Records from a data source
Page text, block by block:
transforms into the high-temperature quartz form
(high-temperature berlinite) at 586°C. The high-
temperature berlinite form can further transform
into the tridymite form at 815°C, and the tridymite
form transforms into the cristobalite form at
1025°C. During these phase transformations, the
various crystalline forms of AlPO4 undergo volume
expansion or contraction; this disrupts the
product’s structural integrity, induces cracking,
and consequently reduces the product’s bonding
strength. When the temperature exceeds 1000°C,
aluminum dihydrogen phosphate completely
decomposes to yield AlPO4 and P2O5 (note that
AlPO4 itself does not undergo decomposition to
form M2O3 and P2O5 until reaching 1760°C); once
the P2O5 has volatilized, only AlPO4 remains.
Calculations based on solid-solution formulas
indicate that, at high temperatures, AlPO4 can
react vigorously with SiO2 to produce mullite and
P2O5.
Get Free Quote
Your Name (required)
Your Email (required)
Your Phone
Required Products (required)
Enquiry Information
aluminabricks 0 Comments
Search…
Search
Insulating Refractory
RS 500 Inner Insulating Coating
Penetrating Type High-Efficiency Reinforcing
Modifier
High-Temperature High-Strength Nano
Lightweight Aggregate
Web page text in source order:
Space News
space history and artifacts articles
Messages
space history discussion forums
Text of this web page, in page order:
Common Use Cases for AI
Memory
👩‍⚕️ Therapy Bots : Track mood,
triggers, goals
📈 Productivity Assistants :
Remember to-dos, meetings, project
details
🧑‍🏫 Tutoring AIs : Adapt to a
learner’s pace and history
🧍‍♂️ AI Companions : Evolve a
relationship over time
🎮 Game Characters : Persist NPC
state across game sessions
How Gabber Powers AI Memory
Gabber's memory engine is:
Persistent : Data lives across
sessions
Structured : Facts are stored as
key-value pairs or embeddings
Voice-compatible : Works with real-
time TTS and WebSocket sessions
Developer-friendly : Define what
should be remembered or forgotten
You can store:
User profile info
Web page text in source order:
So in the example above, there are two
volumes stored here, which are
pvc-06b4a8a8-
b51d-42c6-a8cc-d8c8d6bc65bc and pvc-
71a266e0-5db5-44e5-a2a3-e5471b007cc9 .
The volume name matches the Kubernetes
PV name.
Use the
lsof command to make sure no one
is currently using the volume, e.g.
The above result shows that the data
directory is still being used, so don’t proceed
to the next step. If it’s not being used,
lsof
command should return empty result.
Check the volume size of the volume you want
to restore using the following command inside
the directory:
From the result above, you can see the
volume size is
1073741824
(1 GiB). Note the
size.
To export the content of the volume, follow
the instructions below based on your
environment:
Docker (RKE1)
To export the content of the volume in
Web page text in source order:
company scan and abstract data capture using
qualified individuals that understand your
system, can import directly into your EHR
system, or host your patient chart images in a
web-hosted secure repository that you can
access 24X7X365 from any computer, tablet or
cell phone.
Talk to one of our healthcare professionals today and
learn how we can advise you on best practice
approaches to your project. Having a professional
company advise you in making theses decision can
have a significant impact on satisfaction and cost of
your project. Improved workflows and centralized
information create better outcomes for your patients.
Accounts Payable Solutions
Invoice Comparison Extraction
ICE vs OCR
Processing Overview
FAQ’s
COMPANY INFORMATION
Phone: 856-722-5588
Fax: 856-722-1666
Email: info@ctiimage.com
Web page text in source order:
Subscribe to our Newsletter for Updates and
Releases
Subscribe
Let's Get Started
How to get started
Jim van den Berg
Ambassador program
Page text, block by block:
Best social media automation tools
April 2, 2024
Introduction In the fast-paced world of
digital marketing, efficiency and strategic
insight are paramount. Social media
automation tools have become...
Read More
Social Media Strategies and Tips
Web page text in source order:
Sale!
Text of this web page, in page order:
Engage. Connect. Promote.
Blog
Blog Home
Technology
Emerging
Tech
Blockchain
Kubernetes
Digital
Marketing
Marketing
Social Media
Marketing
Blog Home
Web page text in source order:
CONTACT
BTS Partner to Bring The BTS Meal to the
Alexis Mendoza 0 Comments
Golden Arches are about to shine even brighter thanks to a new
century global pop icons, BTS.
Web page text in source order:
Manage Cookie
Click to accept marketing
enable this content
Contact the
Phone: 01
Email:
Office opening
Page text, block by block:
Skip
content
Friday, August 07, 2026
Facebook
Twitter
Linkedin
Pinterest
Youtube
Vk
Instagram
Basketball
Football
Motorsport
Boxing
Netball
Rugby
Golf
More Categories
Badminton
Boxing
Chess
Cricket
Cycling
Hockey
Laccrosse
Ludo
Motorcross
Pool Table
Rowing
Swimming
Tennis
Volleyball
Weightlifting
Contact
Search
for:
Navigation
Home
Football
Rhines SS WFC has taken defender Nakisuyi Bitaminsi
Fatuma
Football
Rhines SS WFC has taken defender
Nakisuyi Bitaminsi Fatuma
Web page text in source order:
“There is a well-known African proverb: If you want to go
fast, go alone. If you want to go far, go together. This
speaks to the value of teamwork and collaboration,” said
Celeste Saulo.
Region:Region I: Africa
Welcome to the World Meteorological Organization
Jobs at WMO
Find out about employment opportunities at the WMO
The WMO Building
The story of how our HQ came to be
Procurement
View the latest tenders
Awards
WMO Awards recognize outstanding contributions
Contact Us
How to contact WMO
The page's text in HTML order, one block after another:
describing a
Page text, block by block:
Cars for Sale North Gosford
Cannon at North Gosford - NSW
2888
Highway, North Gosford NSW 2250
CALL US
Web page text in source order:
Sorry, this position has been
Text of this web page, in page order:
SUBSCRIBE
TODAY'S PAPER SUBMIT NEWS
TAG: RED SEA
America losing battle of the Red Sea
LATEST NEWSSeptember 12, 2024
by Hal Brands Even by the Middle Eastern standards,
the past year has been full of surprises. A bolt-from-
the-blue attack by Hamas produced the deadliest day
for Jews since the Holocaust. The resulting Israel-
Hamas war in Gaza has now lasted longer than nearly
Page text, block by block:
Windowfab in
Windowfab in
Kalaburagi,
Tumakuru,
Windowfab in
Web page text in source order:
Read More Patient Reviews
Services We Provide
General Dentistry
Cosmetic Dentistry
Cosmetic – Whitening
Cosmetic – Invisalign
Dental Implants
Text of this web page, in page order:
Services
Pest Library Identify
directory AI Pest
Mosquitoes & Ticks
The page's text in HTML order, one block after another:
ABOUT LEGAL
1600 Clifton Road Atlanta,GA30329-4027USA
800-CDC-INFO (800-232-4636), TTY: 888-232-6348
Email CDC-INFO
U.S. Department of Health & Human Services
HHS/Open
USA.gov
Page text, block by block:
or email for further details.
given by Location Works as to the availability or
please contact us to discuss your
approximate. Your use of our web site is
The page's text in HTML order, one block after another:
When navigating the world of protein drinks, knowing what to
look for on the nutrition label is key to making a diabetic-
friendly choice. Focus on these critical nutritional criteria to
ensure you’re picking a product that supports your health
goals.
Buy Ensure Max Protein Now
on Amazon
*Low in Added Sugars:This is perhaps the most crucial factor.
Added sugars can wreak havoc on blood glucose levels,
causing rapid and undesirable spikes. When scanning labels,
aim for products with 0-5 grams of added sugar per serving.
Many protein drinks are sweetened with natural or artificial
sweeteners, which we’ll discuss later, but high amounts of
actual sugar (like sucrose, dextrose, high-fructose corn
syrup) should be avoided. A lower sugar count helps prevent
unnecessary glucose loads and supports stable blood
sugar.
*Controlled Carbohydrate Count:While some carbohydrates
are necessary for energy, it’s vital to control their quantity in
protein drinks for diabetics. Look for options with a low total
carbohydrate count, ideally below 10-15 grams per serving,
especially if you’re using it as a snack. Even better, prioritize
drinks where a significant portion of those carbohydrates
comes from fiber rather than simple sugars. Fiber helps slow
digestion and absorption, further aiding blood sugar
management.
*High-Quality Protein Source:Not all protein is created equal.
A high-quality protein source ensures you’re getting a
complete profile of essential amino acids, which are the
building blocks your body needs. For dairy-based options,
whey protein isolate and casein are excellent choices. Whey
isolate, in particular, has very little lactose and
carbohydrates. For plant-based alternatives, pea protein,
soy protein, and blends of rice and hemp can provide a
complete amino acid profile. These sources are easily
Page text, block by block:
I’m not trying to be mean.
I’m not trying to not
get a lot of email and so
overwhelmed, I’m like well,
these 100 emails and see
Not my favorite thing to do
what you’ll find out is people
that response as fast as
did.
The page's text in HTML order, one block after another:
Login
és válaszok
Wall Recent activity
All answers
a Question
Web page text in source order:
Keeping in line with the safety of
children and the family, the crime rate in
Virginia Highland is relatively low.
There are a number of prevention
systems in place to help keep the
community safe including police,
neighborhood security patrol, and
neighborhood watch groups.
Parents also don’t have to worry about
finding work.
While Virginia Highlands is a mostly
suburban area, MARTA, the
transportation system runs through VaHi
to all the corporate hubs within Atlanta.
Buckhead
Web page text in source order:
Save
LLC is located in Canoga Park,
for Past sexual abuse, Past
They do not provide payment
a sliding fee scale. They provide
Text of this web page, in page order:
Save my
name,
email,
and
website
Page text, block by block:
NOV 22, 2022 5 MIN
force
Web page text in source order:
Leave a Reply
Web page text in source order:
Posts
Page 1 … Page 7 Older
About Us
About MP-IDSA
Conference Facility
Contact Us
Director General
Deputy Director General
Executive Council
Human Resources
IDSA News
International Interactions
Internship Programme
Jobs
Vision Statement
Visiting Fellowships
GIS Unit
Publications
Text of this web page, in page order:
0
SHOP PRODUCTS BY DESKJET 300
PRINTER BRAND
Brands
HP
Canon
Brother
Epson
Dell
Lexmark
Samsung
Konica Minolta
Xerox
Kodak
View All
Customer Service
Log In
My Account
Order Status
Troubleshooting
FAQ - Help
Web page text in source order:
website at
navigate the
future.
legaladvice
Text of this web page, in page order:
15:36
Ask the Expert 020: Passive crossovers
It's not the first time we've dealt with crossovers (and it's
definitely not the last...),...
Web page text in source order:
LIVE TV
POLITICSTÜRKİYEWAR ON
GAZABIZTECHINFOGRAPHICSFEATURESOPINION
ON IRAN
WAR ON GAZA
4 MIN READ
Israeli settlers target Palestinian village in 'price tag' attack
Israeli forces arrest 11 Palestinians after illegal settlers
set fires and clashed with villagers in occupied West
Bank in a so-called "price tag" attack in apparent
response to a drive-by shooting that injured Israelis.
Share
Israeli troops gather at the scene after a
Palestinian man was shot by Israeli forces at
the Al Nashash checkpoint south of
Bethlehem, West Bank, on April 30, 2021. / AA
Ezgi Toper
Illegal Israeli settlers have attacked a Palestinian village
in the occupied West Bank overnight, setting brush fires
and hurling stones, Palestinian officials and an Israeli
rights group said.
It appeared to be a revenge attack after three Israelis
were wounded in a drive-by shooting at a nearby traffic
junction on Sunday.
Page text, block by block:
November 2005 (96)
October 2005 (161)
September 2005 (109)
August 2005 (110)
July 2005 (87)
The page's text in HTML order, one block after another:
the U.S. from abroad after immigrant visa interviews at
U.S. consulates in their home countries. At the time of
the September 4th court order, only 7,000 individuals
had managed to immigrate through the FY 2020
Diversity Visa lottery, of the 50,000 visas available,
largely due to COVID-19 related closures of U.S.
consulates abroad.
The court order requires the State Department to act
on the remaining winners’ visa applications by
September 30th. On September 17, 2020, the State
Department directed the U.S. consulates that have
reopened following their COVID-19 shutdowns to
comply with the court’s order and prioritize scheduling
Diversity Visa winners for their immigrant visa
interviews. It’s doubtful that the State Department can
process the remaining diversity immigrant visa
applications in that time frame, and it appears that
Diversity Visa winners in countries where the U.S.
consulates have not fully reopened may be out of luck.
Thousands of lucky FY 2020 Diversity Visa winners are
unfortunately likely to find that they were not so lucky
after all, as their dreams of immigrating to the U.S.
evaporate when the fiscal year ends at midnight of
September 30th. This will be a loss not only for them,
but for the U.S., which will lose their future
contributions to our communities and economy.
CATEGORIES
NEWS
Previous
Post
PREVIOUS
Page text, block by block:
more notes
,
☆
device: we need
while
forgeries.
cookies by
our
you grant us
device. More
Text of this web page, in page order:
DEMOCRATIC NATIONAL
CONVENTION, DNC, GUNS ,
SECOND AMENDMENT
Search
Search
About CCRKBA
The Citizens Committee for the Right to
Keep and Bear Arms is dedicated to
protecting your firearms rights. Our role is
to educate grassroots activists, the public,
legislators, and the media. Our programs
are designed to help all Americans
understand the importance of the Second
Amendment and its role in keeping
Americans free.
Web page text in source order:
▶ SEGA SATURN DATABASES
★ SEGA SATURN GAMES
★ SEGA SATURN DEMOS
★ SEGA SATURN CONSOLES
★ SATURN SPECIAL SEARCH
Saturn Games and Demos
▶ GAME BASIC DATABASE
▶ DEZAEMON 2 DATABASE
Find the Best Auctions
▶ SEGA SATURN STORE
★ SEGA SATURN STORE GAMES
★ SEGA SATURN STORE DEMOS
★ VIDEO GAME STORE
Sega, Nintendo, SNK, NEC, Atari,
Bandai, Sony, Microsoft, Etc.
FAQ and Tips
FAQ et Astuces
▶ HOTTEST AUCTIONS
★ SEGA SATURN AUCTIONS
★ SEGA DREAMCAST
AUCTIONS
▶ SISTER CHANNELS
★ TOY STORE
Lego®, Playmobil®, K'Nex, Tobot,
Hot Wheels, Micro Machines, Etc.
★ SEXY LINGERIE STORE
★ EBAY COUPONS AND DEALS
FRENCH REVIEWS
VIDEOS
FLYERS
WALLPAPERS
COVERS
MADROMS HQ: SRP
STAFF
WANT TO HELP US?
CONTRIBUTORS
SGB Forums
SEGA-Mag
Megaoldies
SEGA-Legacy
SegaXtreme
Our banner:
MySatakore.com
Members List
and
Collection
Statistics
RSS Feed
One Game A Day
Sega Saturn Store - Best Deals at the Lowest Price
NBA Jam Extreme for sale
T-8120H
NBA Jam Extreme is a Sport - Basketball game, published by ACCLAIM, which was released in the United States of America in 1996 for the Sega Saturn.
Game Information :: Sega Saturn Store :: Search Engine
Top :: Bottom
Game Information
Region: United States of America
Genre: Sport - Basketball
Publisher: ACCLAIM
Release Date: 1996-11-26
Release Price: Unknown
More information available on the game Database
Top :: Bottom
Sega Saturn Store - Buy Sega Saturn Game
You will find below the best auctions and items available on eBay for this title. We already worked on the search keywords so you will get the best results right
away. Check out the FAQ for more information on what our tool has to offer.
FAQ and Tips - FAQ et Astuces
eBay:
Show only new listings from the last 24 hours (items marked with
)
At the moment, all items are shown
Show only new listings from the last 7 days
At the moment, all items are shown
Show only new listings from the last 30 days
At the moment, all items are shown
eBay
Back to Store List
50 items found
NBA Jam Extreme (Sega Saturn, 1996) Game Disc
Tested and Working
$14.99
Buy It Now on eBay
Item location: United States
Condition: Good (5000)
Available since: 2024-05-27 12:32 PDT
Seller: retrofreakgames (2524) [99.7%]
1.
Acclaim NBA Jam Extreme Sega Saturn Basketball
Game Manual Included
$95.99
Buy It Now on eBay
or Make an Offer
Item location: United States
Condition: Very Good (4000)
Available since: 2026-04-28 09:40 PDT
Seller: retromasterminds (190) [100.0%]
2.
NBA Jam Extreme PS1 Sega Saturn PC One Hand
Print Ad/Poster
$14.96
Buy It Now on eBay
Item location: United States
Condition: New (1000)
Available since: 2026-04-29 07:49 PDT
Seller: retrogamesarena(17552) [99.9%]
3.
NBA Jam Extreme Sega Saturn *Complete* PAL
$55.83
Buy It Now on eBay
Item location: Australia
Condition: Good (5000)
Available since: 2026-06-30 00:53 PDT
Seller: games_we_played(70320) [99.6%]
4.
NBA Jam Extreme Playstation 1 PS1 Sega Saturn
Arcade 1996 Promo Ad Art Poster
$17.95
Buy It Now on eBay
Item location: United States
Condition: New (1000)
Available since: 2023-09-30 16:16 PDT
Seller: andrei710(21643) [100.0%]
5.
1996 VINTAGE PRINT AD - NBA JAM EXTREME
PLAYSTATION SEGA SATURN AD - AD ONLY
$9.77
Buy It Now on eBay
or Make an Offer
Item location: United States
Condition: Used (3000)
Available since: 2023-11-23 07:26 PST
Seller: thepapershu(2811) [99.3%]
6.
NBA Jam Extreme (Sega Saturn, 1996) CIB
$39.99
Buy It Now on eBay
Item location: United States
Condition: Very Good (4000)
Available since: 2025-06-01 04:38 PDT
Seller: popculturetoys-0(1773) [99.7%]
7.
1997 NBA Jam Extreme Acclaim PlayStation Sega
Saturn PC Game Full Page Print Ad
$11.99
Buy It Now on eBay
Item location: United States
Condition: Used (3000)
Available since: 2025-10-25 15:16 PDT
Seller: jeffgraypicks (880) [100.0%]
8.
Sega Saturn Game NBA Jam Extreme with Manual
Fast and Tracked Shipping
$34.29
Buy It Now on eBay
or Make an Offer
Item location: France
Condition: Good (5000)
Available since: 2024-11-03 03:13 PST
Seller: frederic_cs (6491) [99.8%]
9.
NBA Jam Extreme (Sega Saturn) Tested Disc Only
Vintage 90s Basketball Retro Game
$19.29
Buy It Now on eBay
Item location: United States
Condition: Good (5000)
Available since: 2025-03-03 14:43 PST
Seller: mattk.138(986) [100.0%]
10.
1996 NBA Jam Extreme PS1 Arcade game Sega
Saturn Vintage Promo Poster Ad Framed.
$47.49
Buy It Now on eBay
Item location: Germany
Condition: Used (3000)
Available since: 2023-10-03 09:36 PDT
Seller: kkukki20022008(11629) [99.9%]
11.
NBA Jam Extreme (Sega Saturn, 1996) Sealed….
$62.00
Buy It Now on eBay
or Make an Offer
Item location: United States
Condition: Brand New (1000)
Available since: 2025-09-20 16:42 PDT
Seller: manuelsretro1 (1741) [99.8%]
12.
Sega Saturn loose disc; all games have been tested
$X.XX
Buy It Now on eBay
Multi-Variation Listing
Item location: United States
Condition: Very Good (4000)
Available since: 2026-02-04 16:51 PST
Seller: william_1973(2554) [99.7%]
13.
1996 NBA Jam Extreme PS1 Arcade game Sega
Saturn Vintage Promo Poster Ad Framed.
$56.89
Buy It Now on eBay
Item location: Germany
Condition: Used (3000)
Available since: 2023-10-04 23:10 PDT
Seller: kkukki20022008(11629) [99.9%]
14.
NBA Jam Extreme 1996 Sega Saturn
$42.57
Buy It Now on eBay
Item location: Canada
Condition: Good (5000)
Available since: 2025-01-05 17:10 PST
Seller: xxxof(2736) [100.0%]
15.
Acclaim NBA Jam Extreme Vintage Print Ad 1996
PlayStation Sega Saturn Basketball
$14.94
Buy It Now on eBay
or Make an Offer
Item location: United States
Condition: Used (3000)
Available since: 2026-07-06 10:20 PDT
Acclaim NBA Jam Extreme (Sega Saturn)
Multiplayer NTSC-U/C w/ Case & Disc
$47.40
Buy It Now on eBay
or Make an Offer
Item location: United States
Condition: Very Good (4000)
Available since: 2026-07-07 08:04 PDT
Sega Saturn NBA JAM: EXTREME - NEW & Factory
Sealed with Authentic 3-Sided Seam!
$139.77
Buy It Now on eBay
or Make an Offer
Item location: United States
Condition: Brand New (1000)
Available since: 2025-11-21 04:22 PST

* [WHAT NEEDS TO BE DONE] From the entries above, say how many lines contain "April". Only the number is wanted.

* [TASK SOLUTION] 2